CompuTrainer Co-Founder Chuck Wurster Interview
As co-founder of CompuTrainer, Chuck Wurster has not only seen it all in the world of power-based cycling trainers, he’s had a hand in the creation of a category that most of us take for granted today. Chuck talked candidly about what makes CompuTrainers better than any other trainer available.
I bought my first windtrainer second hand for about $30 in the late 1980’s. It made so much noise when I wound it up in my living room, that the girls who lived downstairs knocked on my door to see what all the racket was about. Remember those days?
Indoor training has come a long way. CompuTrainer was there at the very beginning, creating the world’s first wind trainer, and then evolving it into a quiet, power-based trainer that’s been used by champions and athletes the world over.
Chuck Wurster was there at the beginning too. As sales & marketing head of the Seattle-based RacerMate, he’s been part of the company’s leadership for 40 years. Although the software powering CompuTrainer has evolved constantly to deliver the most useful data for indoor training, the CompuTrainer still looks much like the original version – a tribute both to its design integrity and the company’s no-nonsense commitment to stick with something that works, and not change simply for change’s sake.
Another thing that hasn’t changed is Chuck’s passion for his products. Talking recently, Chuck was downright fired up about some of the competitors’ advertising claims relating to “the most realistic feeling” and “most accurate” trainers on the market.
So I suggested we tee up this interview so Chuck could tell us why CompuTrainer is the most accurate and reliable trainer there is.
In The Beginning
PEZ: How did RacerMate get started, and how was the CompuTrainer invented?
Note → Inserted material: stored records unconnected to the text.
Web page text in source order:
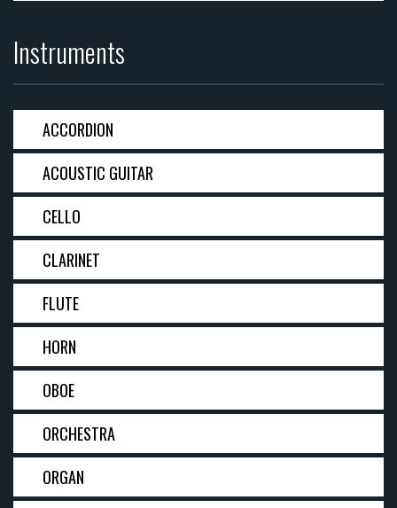
Instruments
ACCORDION
ACOUSTIC GUITAR
CELLO
CLARINET
FLUTE
HORN
OBOE
ORCHESTRA
ORGAN
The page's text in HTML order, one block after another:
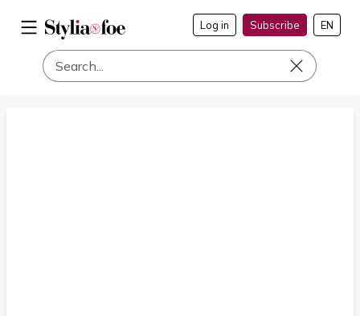
Log in Subscribe EN
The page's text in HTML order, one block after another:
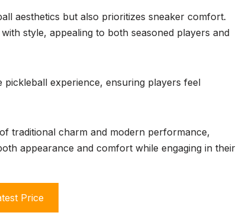
aesthetics but also prioritizes sneaker comfort.
style, appealing to both seasoned players and
experience, ensuring players feel
traditional charm and modern performance,
appearance and comfort while engaging in their
Price
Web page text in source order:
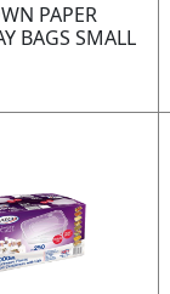
PAPER
BAGS SMALL
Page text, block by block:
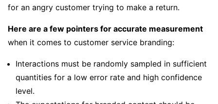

Chuck: RacerMate was formed as a wholly owned subsidiary of FloScan Instrument Company, Inc., of Seattle, WA in 1975. The initial purpose of RacerMate was to commercialize the world’s first Bicycle Wind Trainer which RacerMate’s president, Wilfried Baatz, had invented. At that time the only device for indoor bike training was rollers whose use was restricted (as it still is today) to cyclists with advanced cycling skills who can balance on the rollers without crashing. The Wind Trainer required no special skill and could be used by anyone who wanted to train indoors. But most importantly, the load that it generated was essentially identical to the wind load that a cyclist experiences when riding on the road at any speed. At the time this was a remarkable improvement in indoor bike training which the cycling public was quick to take advantage of. Within a few years RacerMate was manufacturing more than 25,000 wind trainers annually.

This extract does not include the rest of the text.